Leave out the pictures and output exactly the lines below from the one with "Hi there 👋 [24, 11]" down to the one with "POST /products — create (62, 205)", both of them included.

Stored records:
════════════════
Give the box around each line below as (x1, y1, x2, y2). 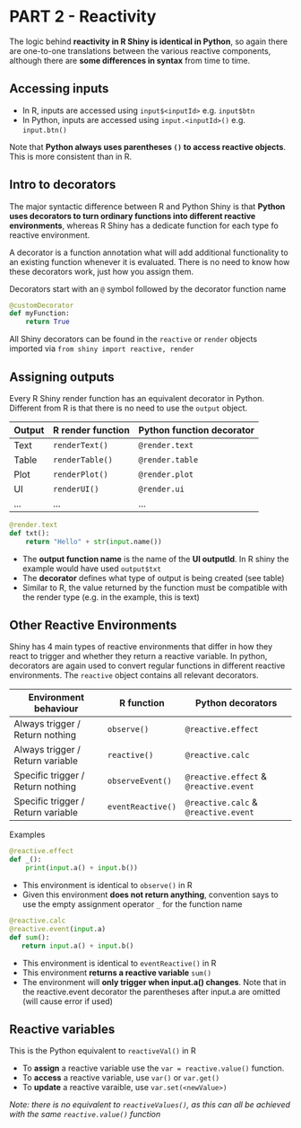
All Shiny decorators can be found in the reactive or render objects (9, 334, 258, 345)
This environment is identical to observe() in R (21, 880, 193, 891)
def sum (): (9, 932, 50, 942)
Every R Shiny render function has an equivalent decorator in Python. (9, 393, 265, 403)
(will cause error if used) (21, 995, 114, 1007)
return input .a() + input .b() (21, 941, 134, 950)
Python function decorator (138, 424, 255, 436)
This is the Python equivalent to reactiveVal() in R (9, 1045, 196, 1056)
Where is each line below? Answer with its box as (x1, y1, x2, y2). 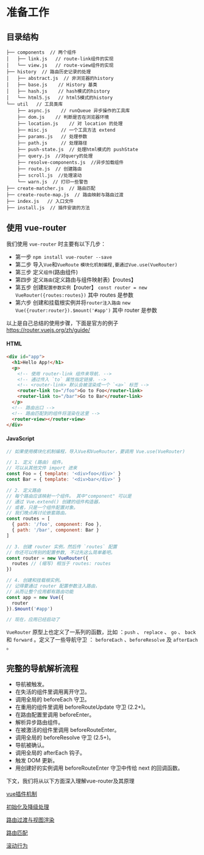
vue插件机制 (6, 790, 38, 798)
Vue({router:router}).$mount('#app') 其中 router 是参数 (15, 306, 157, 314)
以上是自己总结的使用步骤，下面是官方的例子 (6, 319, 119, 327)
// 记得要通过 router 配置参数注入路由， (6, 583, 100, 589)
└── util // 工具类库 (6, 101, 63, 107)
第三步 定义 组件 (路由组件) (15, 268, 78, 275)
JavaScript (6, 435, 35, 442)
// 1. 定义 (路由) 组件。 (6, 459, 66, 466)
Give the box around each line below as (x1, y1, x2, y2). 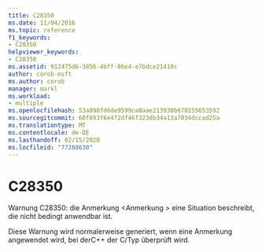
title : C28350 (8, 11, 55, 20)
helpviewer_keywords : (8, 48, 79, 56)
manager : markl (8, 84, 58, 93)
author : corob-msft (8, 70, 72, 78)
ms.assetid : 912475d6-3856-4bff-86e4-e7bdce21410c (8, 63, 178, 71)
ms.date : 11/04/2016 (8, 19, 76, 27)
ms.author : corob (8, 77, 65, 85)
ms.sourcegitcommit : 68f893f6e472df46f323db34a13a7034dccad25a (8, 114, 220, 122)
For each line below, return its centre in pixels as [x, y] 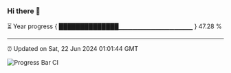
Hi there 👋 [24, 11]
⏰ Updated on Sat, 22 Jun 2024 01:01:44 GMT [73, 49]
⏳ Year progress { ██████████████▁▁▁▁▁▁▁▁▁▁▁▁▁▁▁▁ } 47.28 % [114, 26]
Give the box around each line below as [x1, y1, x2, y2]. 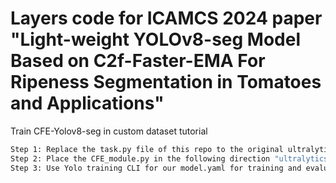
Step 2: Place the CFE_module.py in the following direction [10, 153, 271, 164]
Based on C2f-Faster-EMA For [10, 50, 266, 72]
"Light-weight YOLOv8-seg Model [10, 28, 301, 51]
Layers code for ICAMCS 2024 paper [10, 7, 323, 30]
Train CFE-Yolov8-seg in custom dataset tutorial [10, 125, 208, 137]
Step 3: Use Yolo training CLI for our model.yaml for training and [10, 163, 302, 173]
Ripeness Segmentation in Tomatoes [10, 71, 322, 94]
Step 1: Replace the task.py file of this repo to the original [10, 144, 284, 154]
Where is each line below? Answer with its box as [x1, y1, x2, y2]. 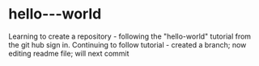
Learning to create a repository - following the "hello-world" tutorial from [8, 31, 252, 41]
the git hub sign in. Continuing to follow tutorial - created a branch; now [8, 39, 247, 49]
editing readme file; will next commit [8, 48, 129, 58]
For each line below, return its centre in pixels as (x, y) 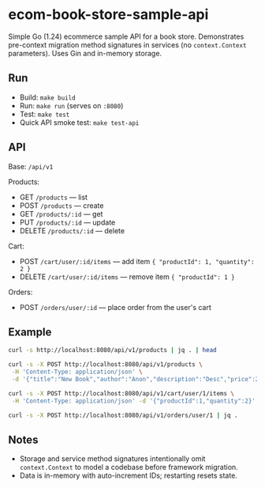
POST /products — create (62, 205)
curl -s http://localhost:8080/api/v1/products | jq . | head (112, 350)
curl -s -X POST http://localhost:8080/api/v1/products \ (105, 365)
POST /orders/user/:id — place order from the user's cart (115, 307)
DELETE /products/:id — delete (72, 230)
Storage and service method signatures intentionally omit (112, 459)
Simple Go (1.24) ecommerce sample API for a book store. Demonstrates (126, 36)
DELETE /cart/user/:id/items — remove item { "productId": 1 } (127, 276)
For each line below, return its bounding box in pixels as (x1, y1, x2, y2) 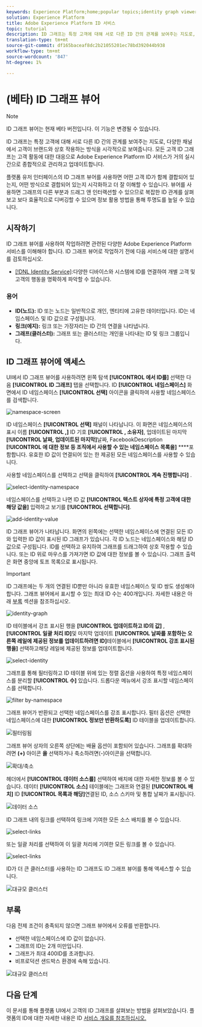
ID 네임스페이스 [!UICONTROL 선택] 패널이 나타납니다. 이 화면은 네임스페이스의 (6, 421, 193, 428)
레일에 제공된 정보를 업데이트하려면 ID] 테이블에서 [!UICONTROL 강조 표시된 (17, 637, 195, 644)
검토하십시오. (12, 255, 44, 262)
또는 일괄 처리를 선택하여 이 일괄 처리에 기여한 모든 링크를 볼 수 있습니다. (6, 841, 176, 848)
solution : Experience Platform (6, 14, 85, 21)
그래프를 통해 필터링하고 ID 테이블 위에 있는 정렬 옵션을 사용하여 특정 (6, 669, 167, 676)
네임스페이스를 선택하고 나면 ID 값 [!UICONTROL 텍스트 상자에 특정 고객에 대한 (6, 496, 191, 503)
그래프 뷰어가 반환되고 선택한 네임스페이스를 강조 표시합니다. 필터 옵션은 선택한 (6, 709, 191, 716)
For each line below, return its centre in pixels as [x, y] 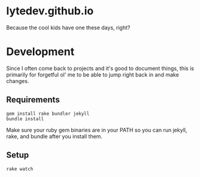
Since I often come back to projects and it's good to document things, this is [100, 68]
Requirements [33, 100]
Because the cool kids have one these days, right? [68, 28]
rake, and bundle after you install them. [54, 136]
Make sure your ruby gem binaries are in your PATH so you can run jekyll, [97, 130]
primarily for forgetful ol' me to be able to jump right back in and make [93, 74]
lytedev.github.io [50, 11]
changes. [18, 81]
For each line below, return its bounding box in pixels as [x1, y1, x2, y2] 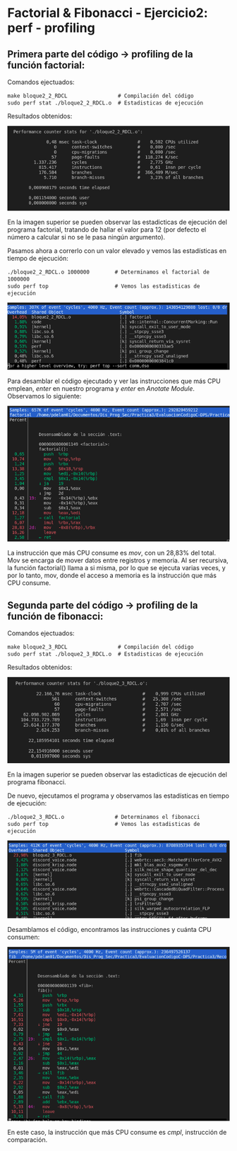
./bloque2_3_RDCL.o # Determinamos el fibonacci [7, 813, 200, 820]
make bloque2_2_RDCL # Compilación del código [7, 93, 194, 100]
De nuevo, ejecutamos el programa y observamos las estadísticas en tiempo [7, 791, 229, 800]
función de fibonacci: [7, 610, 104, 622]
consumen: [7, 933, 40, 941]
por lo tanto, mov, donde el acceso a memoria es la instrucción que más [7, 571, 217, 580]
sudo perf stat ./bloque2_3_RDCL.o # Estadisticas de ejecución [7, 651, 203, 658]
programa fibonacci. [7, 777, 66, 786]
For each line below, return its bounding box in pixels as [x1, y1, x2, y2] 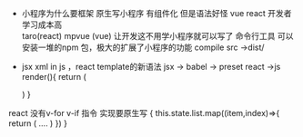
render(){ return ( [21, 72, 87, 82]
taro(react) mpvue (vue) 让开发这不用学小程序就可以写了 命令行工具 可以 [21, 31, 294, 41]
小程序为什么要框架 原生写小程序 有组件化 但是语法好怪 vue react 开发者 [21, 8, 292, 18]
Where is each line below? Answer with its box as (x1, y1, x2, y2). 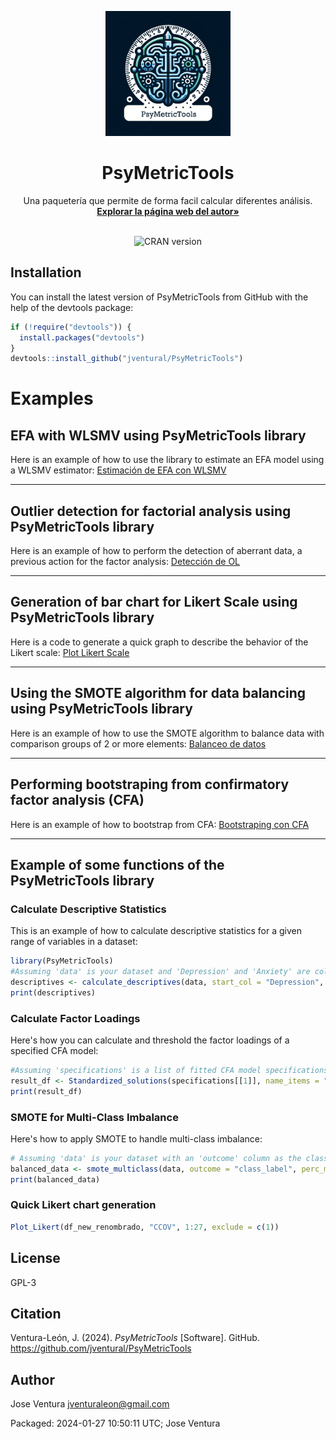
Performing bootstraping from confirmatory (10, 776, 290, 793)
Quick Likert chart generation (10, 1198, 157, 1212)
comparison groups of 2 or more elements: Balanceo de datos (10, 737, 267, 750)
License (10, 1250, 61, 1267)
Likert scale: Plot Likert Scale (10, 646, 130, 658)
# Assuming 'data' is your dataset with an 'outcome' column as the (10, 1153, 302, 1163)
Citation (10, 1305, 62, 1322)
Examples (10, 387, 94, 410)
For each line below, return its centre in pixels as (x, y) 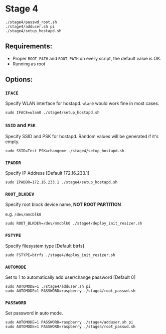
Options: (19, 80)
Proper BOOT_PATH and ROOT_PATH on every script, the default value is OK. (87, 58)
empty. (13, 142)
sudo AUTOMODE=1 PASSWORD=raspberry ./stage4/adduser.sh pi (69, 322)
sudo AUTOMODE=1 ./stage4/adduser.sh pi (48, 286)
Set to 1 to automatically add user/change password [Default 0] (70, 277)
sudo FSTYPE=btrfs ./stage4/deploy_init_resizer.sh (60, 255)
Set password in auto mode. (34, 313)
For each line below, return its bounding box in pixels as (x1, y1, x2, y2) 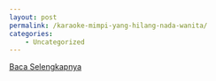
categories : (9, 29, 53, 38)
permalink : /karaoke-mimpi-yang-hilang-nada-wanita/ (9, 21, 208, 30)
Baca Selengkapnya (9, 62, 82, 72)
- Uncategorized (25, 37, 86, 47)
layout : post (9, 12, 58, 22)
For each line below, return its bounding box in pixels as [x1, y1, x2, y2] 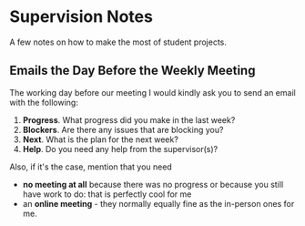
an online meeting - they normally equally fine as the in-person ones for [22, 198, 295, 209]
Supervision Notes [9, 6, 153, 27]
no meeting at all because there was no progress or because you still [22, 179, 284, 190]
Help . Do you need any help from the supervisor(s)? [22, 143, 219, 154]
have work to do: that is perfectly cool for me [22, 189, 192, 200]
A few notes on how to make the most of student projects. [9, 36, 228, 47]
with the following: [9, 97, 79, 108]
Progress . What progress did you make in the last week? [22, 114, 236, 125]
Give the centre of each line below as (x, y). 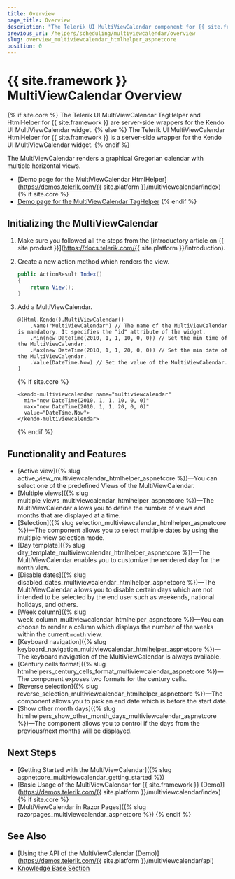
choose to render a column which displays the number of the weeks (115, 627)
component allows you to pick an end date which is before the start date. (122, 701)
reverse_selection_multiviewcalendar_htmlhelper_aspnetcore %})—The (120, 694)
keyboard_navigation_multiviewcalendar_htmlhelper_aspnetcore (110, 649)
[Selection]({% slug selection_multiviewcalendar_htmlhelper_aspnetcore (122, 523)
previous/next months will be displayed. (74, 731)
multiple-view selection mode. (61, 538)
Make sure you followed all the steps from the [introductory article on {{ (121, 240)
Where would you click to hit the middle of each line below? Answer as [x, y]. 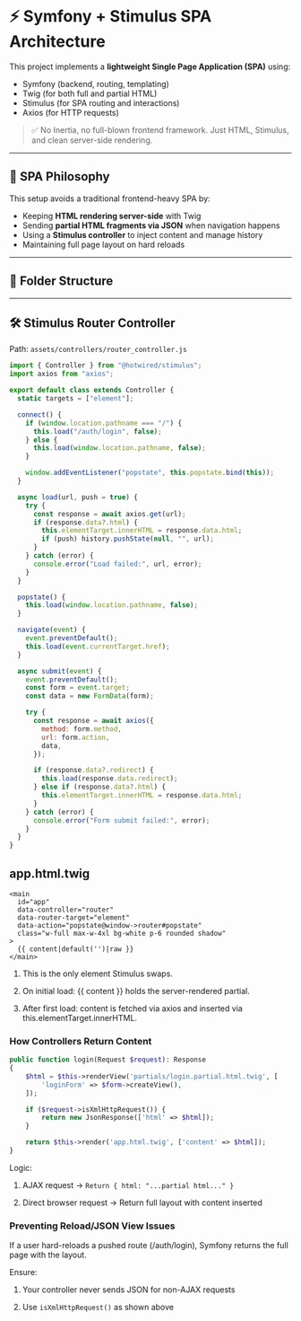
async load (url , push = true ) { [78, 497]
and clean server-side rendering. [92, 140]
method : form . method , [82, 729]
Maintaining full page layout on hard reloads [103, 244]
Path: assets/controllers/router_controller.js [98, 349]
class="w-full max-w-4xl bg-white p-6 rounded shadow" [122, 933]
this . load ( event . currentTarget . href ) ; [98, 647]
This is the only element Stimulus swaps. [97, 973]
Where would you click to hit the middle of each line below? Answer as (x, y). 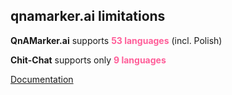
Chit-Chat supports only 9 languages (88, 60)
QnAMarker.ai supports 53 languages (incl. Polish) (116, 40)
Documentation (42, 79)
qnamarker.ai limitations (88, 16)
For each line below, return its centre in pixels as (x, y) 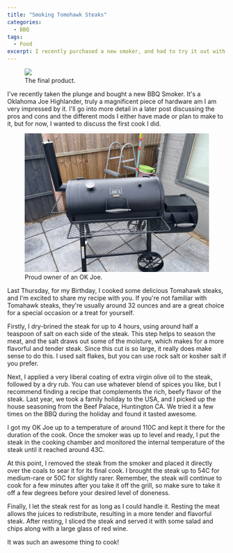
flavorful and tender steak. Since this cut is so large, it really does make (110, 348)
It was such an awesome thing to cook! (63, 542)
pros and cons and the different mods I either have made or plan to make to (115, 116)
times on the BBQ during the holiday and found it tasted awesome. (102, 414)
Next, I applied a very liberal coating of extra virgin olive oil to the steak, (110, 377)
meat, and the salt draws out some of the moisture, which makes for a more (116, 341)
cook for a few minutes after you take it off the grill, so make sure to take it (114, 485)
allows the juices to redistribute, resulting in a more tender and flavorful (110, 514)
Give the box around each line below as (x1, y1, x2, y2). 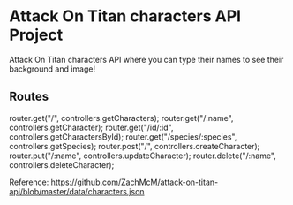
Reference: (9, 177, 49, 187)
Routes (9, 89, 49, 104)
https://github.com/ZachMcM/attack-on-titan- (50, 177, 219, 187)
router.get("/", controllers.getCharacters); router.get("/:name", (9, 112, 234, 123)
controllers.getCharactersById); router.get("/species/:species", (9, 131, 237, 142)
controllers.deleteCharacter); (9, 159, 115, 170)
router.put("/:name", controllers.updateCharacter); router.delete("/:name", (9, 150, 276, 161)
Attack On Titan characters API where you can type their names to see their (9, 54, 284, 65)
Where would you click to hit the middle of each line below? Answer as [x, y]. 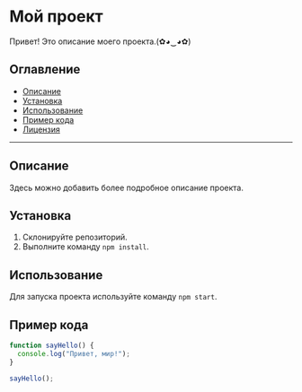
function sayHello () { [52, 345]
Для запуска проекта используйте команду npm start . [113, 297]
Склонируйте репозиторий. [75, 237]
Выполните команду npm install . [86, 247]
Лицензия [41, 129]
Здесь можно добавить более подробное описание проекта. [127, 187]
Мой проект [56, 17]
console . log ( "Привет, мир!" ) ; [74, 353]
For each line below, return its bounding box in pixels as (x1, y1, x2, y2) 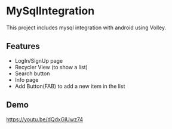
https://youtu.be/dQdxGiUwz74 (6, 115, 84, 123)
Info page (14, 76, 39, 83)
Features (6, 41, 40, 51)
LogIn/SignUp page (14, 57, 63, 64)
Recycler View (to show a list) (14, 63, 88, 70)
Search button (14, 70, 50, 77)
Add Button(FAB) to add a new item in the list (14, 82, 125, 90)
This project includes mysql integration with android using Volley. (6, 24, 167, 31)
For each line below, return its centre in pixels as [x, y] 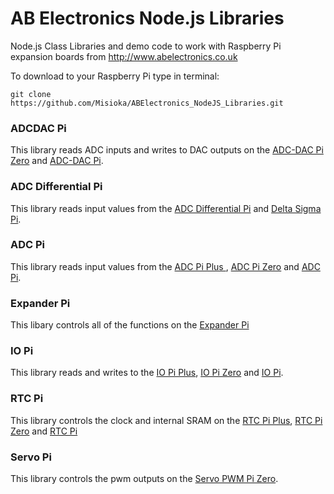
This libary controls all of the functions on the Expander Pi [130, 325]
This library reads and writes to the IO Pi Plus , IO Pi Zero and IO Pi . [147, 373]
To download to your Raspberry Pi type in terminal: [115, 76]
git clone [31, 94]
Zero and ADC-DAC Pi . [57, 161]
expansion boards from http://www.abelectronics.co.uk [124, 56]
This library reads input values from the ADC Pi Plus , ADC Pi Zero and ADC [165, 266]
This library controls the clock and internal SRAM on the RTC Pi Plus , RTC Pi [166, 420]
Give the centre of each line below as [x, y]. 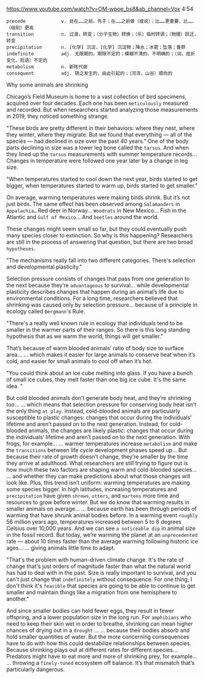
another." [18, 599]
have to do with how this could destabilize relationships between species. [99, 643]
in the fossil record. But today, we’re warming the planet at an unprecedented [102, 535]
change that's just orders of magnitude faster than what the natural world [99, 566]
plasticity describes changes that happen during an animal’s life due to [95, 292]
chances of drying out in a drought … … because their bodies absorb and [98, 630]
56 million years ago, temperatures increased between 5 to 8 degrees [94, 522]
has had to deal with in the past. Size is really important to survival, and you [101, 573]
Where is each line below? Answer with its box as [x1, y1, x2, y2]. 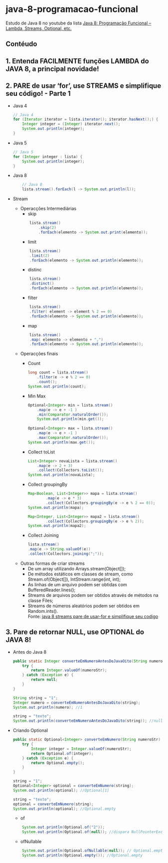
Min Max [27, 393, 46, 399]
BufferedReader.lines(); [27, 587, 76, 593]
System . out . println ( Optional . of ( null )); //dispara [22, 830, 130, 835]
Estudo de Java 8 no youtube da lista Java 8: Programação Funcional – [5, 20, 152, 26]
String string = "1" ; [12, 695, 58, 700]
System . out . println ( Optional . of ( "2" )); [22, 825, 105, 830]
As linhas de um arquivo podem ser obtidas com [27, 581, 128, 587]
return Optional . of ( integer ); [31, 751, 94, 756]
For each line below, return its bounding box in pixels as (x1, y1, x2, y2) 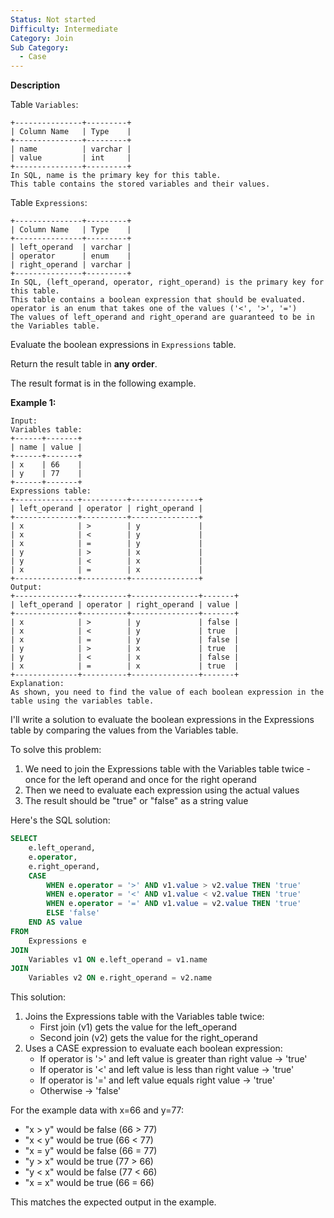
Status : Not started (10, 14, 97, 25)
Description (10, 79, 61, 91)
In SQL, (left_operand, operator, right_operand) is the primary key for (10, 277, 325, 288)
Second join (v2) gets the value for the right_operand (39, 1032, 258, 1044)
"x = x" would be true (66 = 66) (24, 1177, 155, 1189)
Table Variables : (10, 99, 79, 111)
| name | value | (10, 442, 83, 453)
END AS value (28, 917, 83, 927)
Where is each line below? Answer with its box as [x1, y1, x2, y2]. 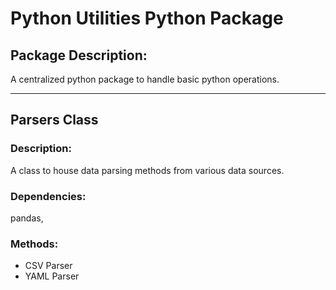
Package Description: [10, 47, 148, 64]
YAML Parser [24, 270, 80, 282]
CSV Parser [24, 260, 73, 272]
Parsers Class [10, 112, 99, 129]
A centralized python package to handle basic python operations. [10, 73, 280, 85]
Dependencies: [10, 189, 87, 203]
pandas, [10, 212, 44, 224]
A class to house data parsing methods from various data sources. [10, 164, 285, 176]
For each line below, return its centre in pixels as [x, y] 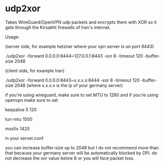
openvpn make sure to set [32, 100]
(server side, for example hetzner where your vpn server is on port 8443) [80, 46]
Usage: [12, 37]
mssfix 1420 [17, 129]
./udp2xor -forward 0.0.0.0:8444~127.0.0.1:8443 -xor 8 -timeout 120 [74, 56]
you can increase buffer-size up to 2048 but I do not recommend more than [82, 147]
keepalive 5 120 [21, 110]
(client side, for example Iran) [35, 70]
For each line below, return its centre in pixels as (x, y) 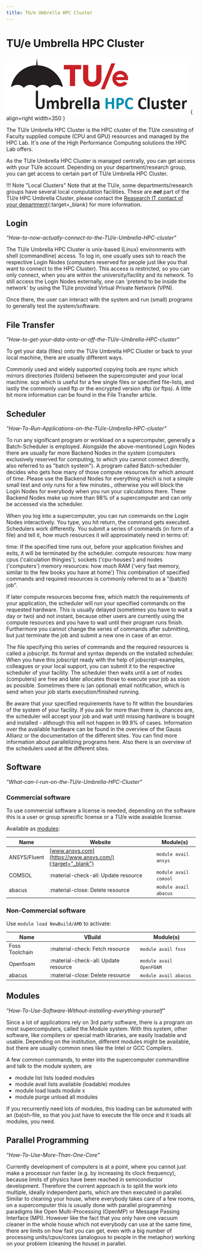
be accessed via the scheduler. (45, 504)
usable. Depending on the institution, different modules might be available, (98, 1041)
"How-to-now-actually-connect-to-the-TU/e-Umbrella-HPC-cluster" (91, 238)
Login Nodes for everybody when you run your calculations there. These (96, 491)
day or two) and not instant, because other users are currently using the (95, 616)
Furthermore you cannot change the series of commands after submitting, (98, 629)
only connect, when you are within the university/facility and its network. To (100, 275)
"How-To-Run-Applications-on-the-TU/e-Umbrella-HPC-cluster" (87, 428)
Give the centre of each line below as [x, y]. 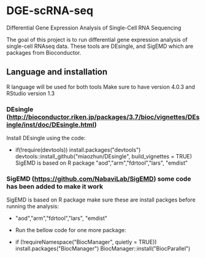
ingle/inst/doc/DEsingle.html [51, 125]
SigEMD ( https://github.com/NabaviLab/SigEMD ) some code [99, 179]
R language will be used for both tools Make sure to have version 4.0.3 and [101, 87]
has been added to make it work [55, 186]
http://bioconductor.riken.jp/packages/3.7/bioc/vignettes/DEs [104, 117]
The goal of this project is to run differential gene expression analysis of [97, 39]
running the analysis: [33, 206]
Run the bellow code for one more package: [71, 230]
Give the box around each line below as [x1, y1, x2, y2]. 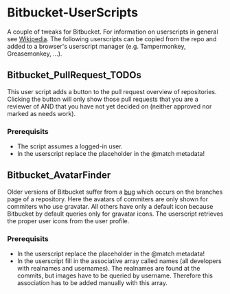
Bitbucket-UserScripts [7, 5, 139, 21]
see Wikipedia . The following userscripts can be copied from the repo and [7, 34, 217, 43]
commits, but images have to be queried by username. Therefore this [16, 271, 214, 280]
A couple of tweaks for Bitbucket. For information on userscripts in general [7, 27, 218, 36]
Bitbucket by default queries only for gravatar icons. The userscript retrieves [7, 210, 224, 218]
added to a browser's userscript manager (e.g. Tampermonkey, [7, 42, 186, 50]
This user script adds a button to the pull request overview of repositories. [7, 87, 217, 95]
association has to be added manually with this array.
════════════════
* TASK ANSWER
Hi there 👋 [24, 11]
⏰ Updated on Sat, 22 Jun 2024 01:01:44 GMT [73, 49]
⏳ Year progress { ██████████████▁▁▁▁▁▁▁▁▁▁▁▁▁▁▁▁ } 47.28 % [114, 26]
Give the box around each line below as [x1, y1, x2, y2]. 
Step 2: Place the CFE_module.py in the following direction [10, 153, 271, 164]
Based on C2f-Faster-EMA For [10, 50, 266, 72]
"Light-weight YOLOv8-seg Model [10, 28, 301, 51]
Layers code for ICAMCS 2024 paper [10, 7, 323, 30]
Train CFE-Yolov8-seg in custom dataset tutorial [10, 125, 208, 137]
Step 3: Use Yolo training CLI for our model.yaml for training and [10, 163, 302, 173]
Ripeness Segmentation in Tomatoes [10, 71, 322, 94]
Step 1: Replace the task.py file of this repo to the original [10, 144, 284, 154]
Where is each line below? Answer with its box as [x1, y1, x2, y2]. 
Learning to create a repository - following the "hello-world" tutorial from [8, 31, 252, 41]
the git hub sign in. Continuing to follow tutorial - created a branch; now [8, 39, 247, 49]
editing readme file; will next commit [8, 48, 129, 58]
For each line below, return its centre in pixels as (x, y) 
POST /products — create (62, 205)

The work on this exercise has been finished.